Wednesday, June 1, 2011

Snacks-Apartheid

We are often reminded of how important Parliament is in our democracy. I've personally heard it described by some MPs as a 'hallowed house', even a church of sorts (thanks to the ACDP). But it seems Parliament's food is as holy as any bill, debate or committee meeting which makes its way through the National Assembly. ANC MP, Cecil Burgess's recent admonishment of non-parliamentarians who dared to tuck into snacks laid out at at a portfolio committee meeting serves to further reinforce the reputation of MPs as loafers and spongers. For 10 minutes he lectured us plebs, with perennially bored fellow-MPs in attendance, on how the food is actually meant for them. In an arrogant drawl he explained how the committee's budget is limited and so spending on snacks is tight. He concluded, however, that once MPs are done scoffing up soggy sandwiches and rock hard muffins, us nobodies are more than welcome to have the leftovers. Mmmm, tasty leftovers all for us?! Oh, Cecil, your heart beats custard. Amid stifled grumbles from fellow-plebs, I noted what seemed to be embarrassed looks on some of Burgess's colleagues faces (at least I hope they were embarrassed). Could it be they were in silent agreement with me that Burgess had maybe gone too far on a seemingly mundane matter? Burgess is known to be a strong character. Opposition parties call him arrogant. I respect his intellect and political deftness. But since him unofficially passing the new Parliamentary Food Act, I'm inclined to relegate him to that growing hall of shame for government bigwigs who think their excrement smells like roses.

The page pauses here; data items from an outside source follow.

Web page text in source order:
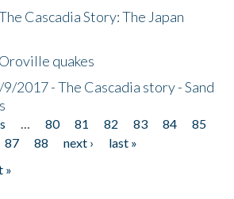
Cascadia Story: The Japan
quakes
2017 - The Cascadia story - Sand
… 80 81 82 83 84
85
87 88 next ›
last »
»
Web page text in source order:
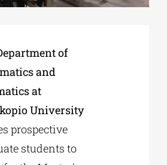
of
and
at
University
prospective
students to
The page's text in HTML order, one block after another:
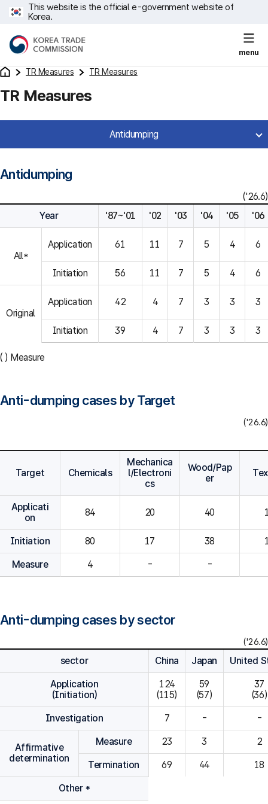
This website is the official e-government website of
Korea.
menu
TR Measures TR Measures
TR Measures
Antidumping
Antidumping
('26.6)
Year
'87~'01 '02 '03 '04 '05 '06
All*
Application 61 11 7 5 4 6
Initiation 56 11 7 5 4 6
Original
Application 42 4 7 3 3 3
Initiation 39 4 7 3 3 3
( ) Measure
Anti-dumping cases by Target
('26.6)
Target Chemicals
Mechanica
l/Electroni
cs
Wood/Pap
er
Applicati
on
84 20 40
Initiation 80
Measure 4 - -
Anti-dumping cases by sector
('26.6)
sector China Japan United
Application
(Initiation)
124
(115)
59
(57)
37
(36)
Investigation 7 - -
Affirmative
determination
Measure 23 3 2
Termination 69 44 18
Other *

Correct me if I'm wrong, but aren't we, as taxpayers, technically paying for their snacks? Is that not our money they are shovelling into their ever-burgeoning stomachs? Mr. Burgess, surely you can do with one or two less sandwiches and scones? Where's the love? We pay your salary, yet you can't share some food with us. Not very Ubuntu of you.

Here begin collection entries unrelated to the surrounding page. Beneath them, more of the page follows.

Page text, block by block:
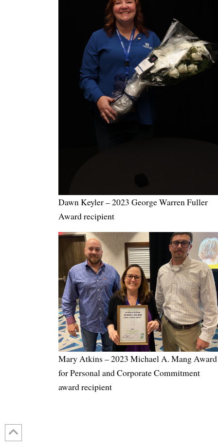
Dawn Keyler – 2023 George Warren Fuller
Award recipient
Mary Atkins – 2023 Michael A. Mang Award
for Personal and Corporate Commitment
award recipient

The National Assembly has no gym, as far as I know, and despite Health minister, Aaron Motsoaledi's repeated calls for his fellow cabinet members and government officials to lead by example in living health lives, the boeps on the majority of parliamentarians are showing little sign of retreating. Nor do their salaries, may I add. So, maybe we could do them a favour by helping eat their oh-so-sacred snacks. It's snack-Apartheidf, I tell you!

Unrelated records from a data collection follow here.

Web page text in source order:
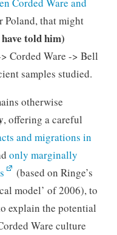
Poland, that might
told him)
Corded Ware -> Bell
samples studied.
otherwise
, offering a careful
and migrations in
only marginally
(based on Ringe’s
model’ of 2006), to
explain the potential
Ware culture
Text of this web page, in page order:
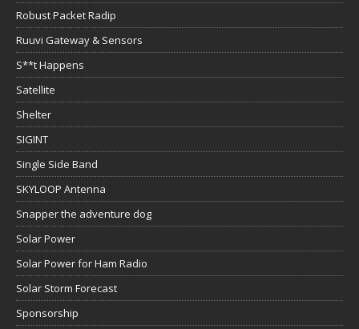
Robust Packet Radip
Ruuvi Gateway & Sensors
S**t Happens
Satellite
Shelter
SIGINT
Single Side Band
SKYLOOP Antenna
Snapper the adventure dog
Solar Power
Solar Power for Ham Radio
Solar Storm Forecast
Sponsorship
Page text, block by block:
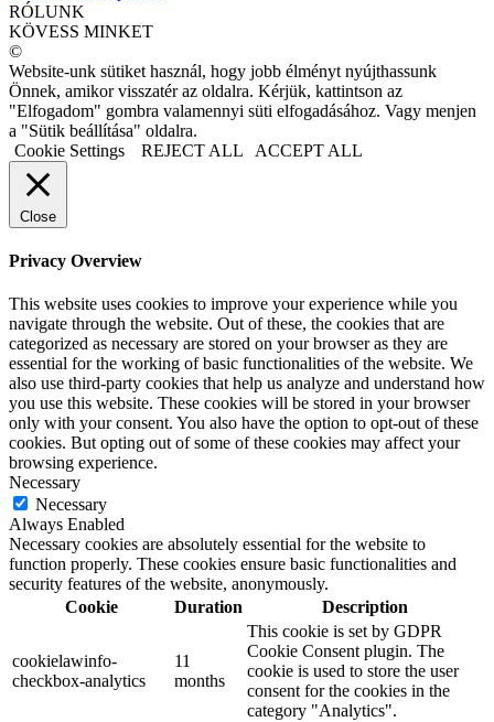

If ordinary people aren't allowed to have even a stale croissant in Parliament, will we soon be barred for using the toilets there or even having a drink of water? Thanks to Burgess, the much touted phrase 'The Peoples Parliament' is an oxymoron. According to him and his ridiculous policy on snacks it's 'Only Certain People's Parliament'. Had he asked us nicely not to eat the snacks, refraining from the use of condescension, I may find it in my heart not to call him arrogant and petty. But knowing the chronic sense of entitlement many members of parliament adopt, I'll stand by my initial believe that they are truly the embodiment of government fat cats.